WHAT NEEDS TO BE DONE – Within the material below, count every line with the string "Basic". Give no more than the number.
──────────────────────────────
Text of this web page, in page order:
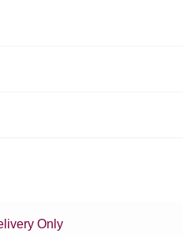
Only
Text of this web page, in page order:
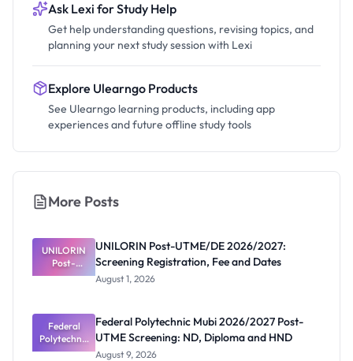
Ask Lexi for Study Help
Get help understanding questions, revising topics, and
planning your next study session with Lexi
Explore Ulearngo Products
See Ulearngo learning products, including app
experiences and future offline study tools
More Posts
UNILORIN
Post-
UTME/DE
Registratio
n, Fee and
Dates
UNILORIN Post-UTME/DE 2026/2027:
Screening Registration, Fee and Dates
August 1, 2026
Federal
Polytechnic
Mubi
Federal Polytechnic Mubi 2026/2027 Post-
UTME Screening: ND, Diploma and HND
August 9, 2026
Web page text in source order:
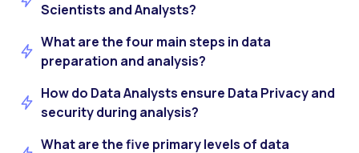
Scientists and Analysts?
What are the four main steps in data
preparation and analysis?
How do Data Analysts ensure Data Privacy and
security during analysis?
What are the five primary levels of data
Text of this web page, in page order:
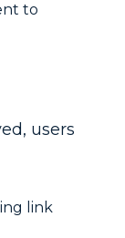
to
users
link
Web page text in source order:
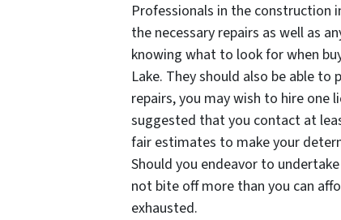
Professionals in the construction
the necessary repairs as well as
knowing what to look for when
Lake. They should also be able
repairs, you may wish to hire
suggested that you contact at
fair estimates to make your
Should you endeavor to
not bite off more than you can
exhausted.
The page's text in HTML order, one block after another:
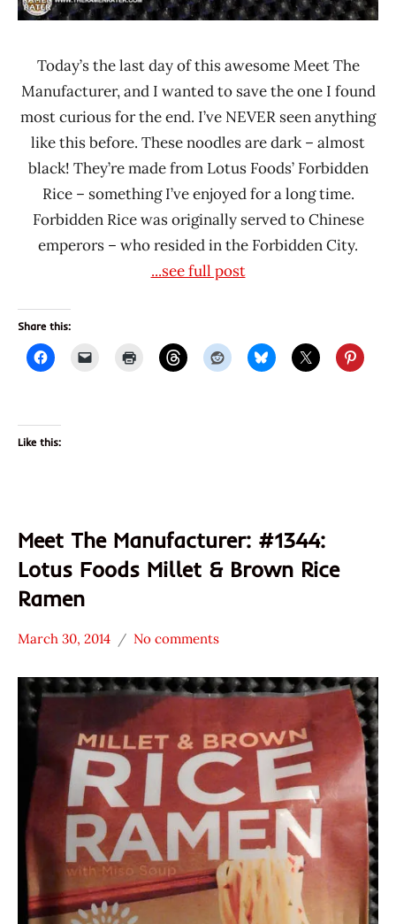
Today’s the last day of this awesome Meet The
Manufacturer, and I wanted to save the one I found
most curious for the end. I’ve NEVER seen anything
like this before. These noodles are dark – almost
black! They’re made from Lotus Foods’ Forbidden
Rice – something I’ve enjoyed for a long time.
Forbidden Rice was originally served to Chinese
emperors – who resided in the Forbidden City.
...see full post
Share this:
Like this:
Meet The Manufacturer: #1344:
Lotus Foods Millet & Brown Rice
Ramen
* Meet The
Manufacturer
*
Stars
4.0
Lotus
United
States
March 30, 2014
Hans
Ramen
Rater"
No comments
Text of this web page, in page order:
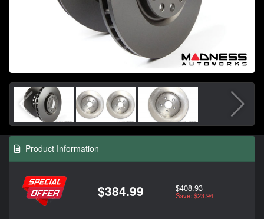
Product Information
$384.99 $408.93
Save: $23.94
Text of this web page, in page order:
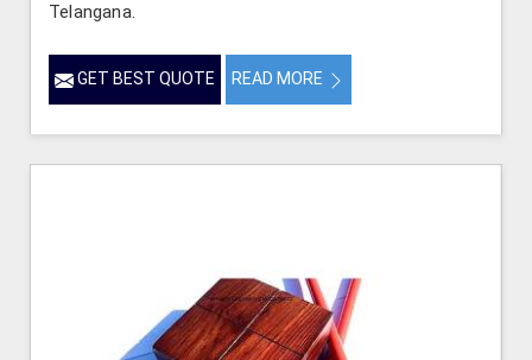
Telangana.
GET BEST QUOTE READ MORE
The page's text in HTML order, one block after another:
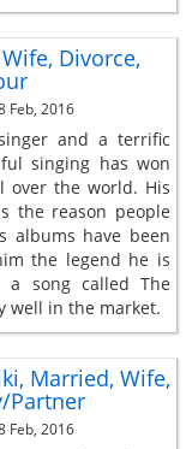
Divorce,
Feb, 2016
and a terrific
singing has won
over the world. His
the reason people
albums have been
the legend he is
a song called The
well in the market.
Married, Wife,
Partner
Feb, 2016
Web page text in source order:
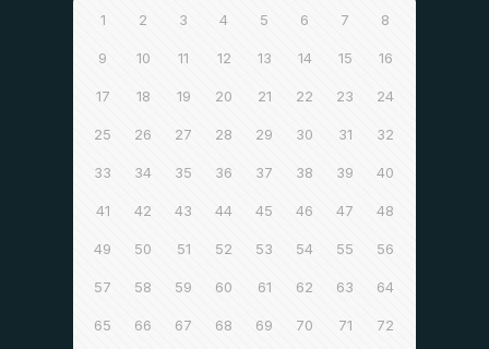
1 2 3 4 5 6 7 8
9 10 11 12 13 14 15 16
17 18 19 20 21 22 23 24
25 26 27 28 29 30 31 32
33 34 35 36 37 38 39 40
41 42 43 44 45 46 47 48
49 50 51 52 53 54 55 56
57 58 59 60 61 62 63 64
65 66 67 68 69 70 71 72
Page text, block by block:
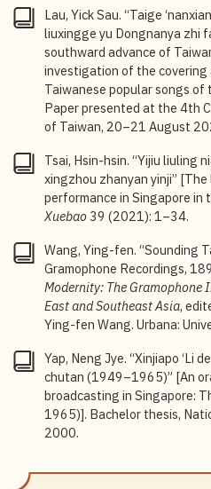
5
“Local Broadcasts Starts
Times, 27 March 1942, 4.
Chua Yu Bong, “Xingma
the History ofNanyuein
Malaixiya Fujian Shetuan
Nanyuezu chengli jinian
Hokkien Association
Nanyue Division and its
Festival] (Malaysia
Cultural Department
150.
“Radio
1946, 4.
For more, see Cheong,
“First Hokkien Records
June 1950. The total is
10 Lau Yick Sau, “Taige
Lau, Yick Sau. “Taige
liuxingge yu Dongnanya zhi
southward advance of
investigation of the covering
Taiwanese popular songs of
Paper presented at the 4th
of Taiwan, 20–21 August
Tsai, Hsin-hsin. “Yijiu liuling
xingzhou zhanyan yinji”
performance in Singapore in
Xuebao 39 (2021): 1–34.
Wang, Ying-fen. “Sounding
Gramophone Recordings,
Modernity: The Gramophone
East and Southeast Asia,
Ying-fen Wang. Urbana:
Yap, Neng Jye. “Xinjiapo ‘Li
chutan (1949–1965)” [An
broadcasting in Singapore:
1965)]. Bachelor thesis,
2000.
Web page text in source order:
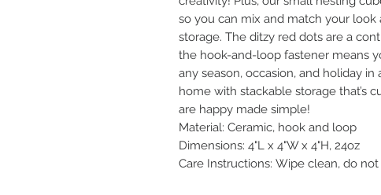
so you can mix and match your
storage. The ditzy red dots are a
the hook-and-loop fastener means
any season, occasion, and holiday
home with stackable storage that’s
are happy made simple!
Material: Ceramic, hook and loop
Dimensions: 4"L x 4"W x 4"H, 24oz
Care Instructions: Wipe clean, do
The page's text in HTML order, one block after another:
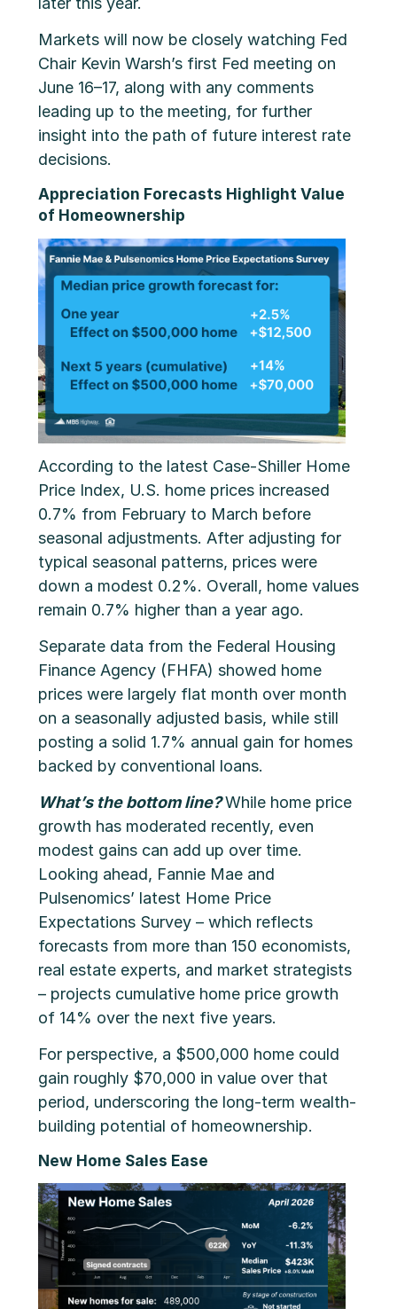
Markets will now be closely watching Fed
Chair Kevin Warsh’s first Fed meeting on
June 16–17, along with any comments
leading up to the meeting, for further
insight into the path of future interest rate
decisions.
Appreciation Forecasts Highlight Value
of Homeownership
According to the latest Case-Shiller Home
Price Index, U.S. home prices increased
0.7% from February to March before
seasonal adjustments. After adjusting for
typical seasonal patterns, prices were
down a modest 0.2%. Overall, home values
remain 0.7% higher than a year ago.
Separate data from the Federal Housing
Finance Agency (FHFA) showed home
prices were largely flat month over month
on a seasonally adjusted basis, while still
posting a solid 1.7% annual gain for homes
backed by conventional loans.
What’s the bottom line?While home price
growth has moderated recently, even
modest gains can add up over time.
Looking ahead, Fannie Mae and
Pulsenomics’ latest Home Price
Expectations Survey – which reflects
forecasts from more than 150 economists,
real estate experts, and market strategists
– projects cumulative home price growth
of 14% over the next five years.
For perspective, a $500,000 home could
gain roughly $70,000 in value over that
period, underscoring the long-term wealth-
building potential of homeownership.
New Home Sales Ease
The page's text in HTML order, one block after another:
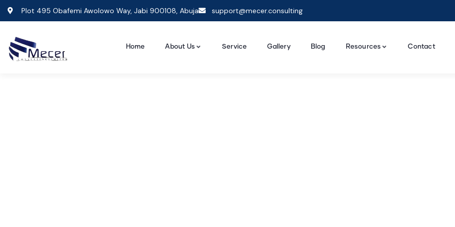
Plot 495 Obafemi Awolowo Way, Jabi 900108, Abuja support@mecer.consulting
Home About Us Service Gallery Blog Resources Contact
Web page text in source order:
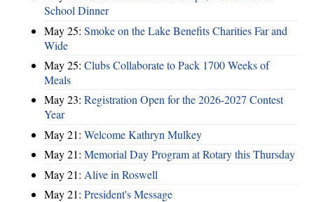
School Dinner
May 25: Smoke on the Lake Benefits Charities Far and
Wide
May 25: Clubs Collaborate to Pack 1700 Weeks of
Meals
May 23: Registration Open for the 2026-2027 Contest
Year
May 21: Welcome Kathryn Mulkey
May 21: Memorial Day Program at Rotary this Thursday
May 21: Alive in Roswell
May 21: President's Message
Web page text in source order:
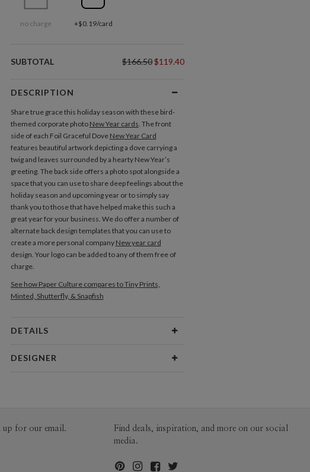
no charge +$0.19/card
SUBTOTAL $166.50$119.40
DESCRIPTION
Share true grace this holiday season with these bird-
themed corporate photo New Year cards. The front
side of each Foil Graceful Dove New Year Card
features beautiful artwork depicting a dove carrying a
twig and leaves surrounded by a hearty New Year’s
greeting. The back side offers a photo spot alongside a
space that you can use to share deep feelings about the
holiday season and upcoming year or to simply say
thank you to those that have helped make this such a
great year for your business. We do offer a number of
alternate back design templates that you can use to
create a more personal company New year card
design. Your logo can be added to any of them free of
charge.
See how Paper Culture compares to Tiny Prints,
Minted, Shutterfly, & Snapfish
DETAILS
White envelopes made from 100%
post consumer recycled paper.
$0.89 plus the cost of the stamp
DESIGNER
up for our email.
Find deals, inspiration, and more on our social
media.
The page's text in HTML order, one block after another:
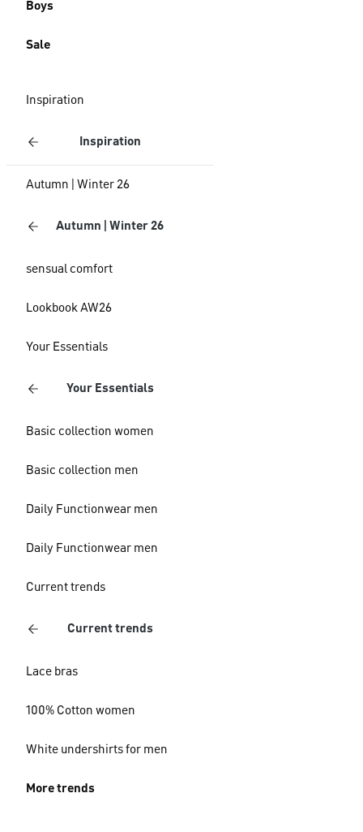
Boys
Sale
Inspiration
Inspiration
Autumn | Winter 26
Autumn | Winter 26
sensual comfort
Lookbook AW26
Your Essentials
Your Essentials
Basic collection women
Basic collection men
Daily Functionwear men
Daily Functionwear men
Current trends
Current trends
Lace bras
100% Cotton women
White undershirts for men
More trends
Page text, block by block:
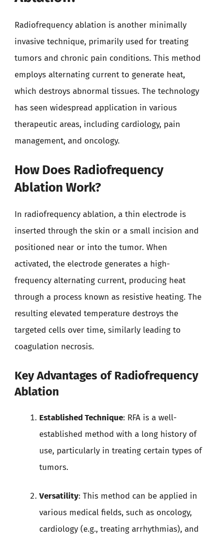
Radiofrequency ablation is another minimally
invasive technique, primarily used for treating
tumors and chronic pain conditions. This method
employs alternating current to generate heat,
which destroys abnormal tissues. The technology
has seen widespread application in various
therapeutic areas, including cardiology, pain
management, and oncology.
How Does Radiofrequency
Ablation Work?
In radiofrequency ablation, a thin electrode is
inserted through the skin or a small incision and
positioned near or into the tumor. When
activated, the electrode generates a high-
frequency alternating current, producing heat
through a process known as resistive heating. The
resulting elevated temperature destroys the
targeted cells over time, similarly leading to
coagulation necrosis.
Key Advantages of Radiofrequency
Ablation
Established Technique: RFA is a well-
established method with a long history of
use, particularly in treating certain types of
tumors.
Versatility: This method can be applied in
various medical fields, such as oncology,
cardiology (e.g., treating arrhythmias), and
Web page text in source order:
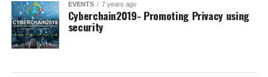
EVENTS 7 years ago
Cyberchain2019- Promoting Privacy using
security
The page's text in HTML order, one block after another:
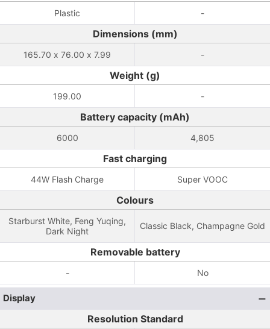
Plastic -
Dimensions (mm)
165.70 x 76.00 x 7.99 -
Weight (g)
199.00 -
Battery capacity (mAh)
6000 4,805
Fast charging
44W Flash Charge Super VOOC
Colours
Starburst White, Feng Yuqing,
Dark Night
Classic Black, Champagne Gold
Removable battery
- No
Display
Resolution Standard
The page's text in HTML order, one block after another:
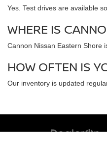
Yes. Test drives are available
WHERE IS
Cannon Nissan Eastern Shore
HOW OFTEN IS
Our inventory is updated
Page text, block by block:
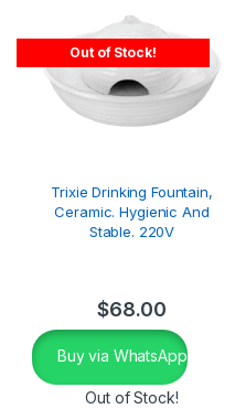
Out of Stock!
Trixie Drinking Fountain,
Ceramic. Hygienic And
Stable. 220V
$68.00
Buy via WhatsApp
Out of Stock!
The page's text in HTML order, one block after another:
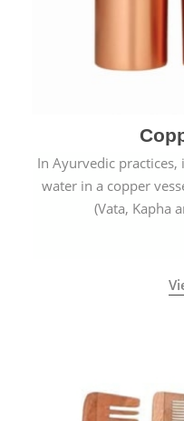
──────────────────────────────
ANSWER AREA – 2